## Q. 2.7

Using the KVL method, determine the current flows,$I_1$ and $I_2$, in the circuit below.

## Verified Solution

Current $I_1$ and $I_2$ are two of the five unknown parameters in the circuit above. The other unknown parameters are $V_1$ Ω, $V_2$ Ω, and $V_4$ Ω. One approach for determining the values of $I_1$ and $I_2$ would be to formulate two equations, using the KVL, such that each equation includes the same two unknown variables, $I_1$ and $I_2$. Then, by applying the simultaneous equation technique to the two-equation system, with two unknowns, we can determine the values of $I_1$ and $I_2$.
Application of KVL requires that voltage around each circuit element be defined in terms of known values and the unknown variables. In addition, the sign or polar-ity of each voltage must be assigned. See the diagram below.
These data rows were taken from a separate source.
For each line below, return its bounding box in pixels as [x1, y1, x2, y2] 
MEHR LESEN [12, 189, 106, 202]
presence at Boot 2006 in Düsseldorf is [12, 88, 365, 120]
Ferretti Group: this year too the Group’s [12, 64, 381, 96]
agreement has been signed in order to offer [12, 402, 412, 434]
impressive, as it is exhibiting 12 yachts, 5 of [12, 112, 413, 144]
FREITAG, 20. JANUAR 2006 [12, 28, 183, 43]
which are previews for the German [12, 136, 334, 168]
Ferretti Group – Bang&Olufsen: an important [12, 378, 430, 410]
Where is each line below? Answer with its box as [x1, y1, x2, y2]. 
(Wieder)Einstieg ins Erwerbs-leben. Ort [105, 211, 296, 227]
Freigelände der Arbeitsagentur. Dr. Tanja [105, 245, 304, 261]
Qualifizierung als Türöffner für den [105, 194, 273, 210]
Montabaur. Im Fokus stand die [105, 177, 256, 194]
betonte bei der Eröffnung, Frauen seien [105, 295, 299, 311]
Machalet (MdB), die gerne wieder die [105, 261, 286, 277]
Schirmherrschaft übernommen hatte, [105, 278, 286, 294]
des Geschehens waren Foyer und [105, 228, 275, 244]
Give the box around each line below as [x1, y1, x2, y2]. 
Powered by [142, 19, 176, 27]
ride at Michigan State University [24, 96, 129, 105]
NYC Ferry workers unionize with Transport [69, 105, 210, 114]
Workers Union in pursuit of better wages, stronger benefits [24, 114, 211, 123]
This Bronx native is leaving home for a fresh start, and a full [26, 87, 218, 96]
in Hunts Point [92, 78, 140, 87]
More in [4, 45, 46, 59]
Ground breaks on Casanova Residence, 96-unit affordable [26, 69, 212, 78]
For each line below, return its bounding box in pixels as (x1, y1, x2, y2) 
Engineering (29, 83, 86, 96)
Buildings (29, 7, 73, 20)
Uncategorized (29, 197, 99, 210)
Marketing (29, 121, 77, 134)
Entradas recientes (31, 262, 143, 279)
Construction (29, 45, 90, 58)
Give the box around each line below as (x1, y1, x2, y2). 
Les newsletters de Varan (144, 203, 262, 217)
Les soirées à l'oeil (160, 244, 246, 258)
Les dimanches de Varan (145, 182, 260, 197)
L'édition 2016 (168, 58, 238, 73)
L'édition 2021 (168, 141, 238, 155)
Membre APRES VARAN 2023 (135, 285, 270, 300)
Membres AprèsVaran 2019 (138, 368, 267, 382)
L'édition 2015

Rules for assuming the current direction and assigning voltage polarities to various loads (resistors) and sources (voltage sources) are as follows:
1. As shown in the figure above, by convention, the currents are assumed to be emanating from the positive pole (positive electrode or anode) of the voltage source and are assumed to be terminating into the negative pole (negative electrode or cathode) of the voltage source.
2. As shown in the figure above, the end or side of the resistor or load that the current enters from is labeled as positive.
3. The polarity for a voltage source is assumed as encountered in the direc-tion of current flow

Examination of the circuit above reveals that there are three loops in the given circuit. The left loop will be referred to as loop 1, the loop on the right segment of the circuit is loop 2. The third loop in this circuit is formed by the outer perimeter. We will focus on the first two loops to derive two equations for the determination of the two unknown currents. Assume that $I_1$ is greater than $I_2$. Conventionally, it is acceptable to make such assumptions as long as the assumptions are, strictly, adhered to in deriving all equations necessary for the solution.
“Walking” loop 1, beginning at the negative terminal of the 24 V DC source, yields the following equation:

$-24 V+V_{1Ω}+V_{2Ω}+12 V=0$      (2.9)

“Walking” loop 2, beginning at the negative terminal of the 12 V DC source, yields the following equation:

$-12V-V_{2Ω}+V_{4Ω}=0$    (2.10)

Based on Ohm’s law:

$V_{1Ω}=(I_1).(1 Ω)=I_1$      (2.11)

$V_{4Ω}=(I_2).(4 Ω)=4I_2$      (2.12)

$V_{2Ω}=(I_1-I_2).(2 Ω)=2.(I_1-I_2)$     (2.13)

Then, by substituting Eqs. 2.11–2.13 into Eqs. 2.9 and 2.10, we get:

$-24+I_1+2.(I_1-I_2)+12=0$

$3I_1-2I_2=12$      (2.14)

$-12-2.(I_1-I_2)+4I_2=0$

$-2I_1+6I_2=12$      (2.15)

Equations 2.14 and 2.15 represent the two simultaneous equations that were needed to solve for currents $I_1$ and $I_2$. These equations will be solved simultane-ously to determine the values of $I_1$ and $I_2$.

For simultaneous equation solution, multiply left- and right-hand sides of Eq. 2.14 by 3 and add it to Eq. 2.15:

$\begin{matrix}9I_1-6I_2=36\\\underline{-2I_1+6I_2=12}\\7I_1=48\end{matrix}$

$∴I_1=6.86 A$

Then, by substituting this value of $I_1$ into Eq. 2.15 yields:

$-2(6.86)+6I_2=12$

Or

$I_2=4.29 A$

Note: The values of unknown currents $I_1$ and $I_2$ can also be determined by apply-ing Cramer’s Rule to Eqs. 2.14 and 2.15 in matrix format and linear algebra.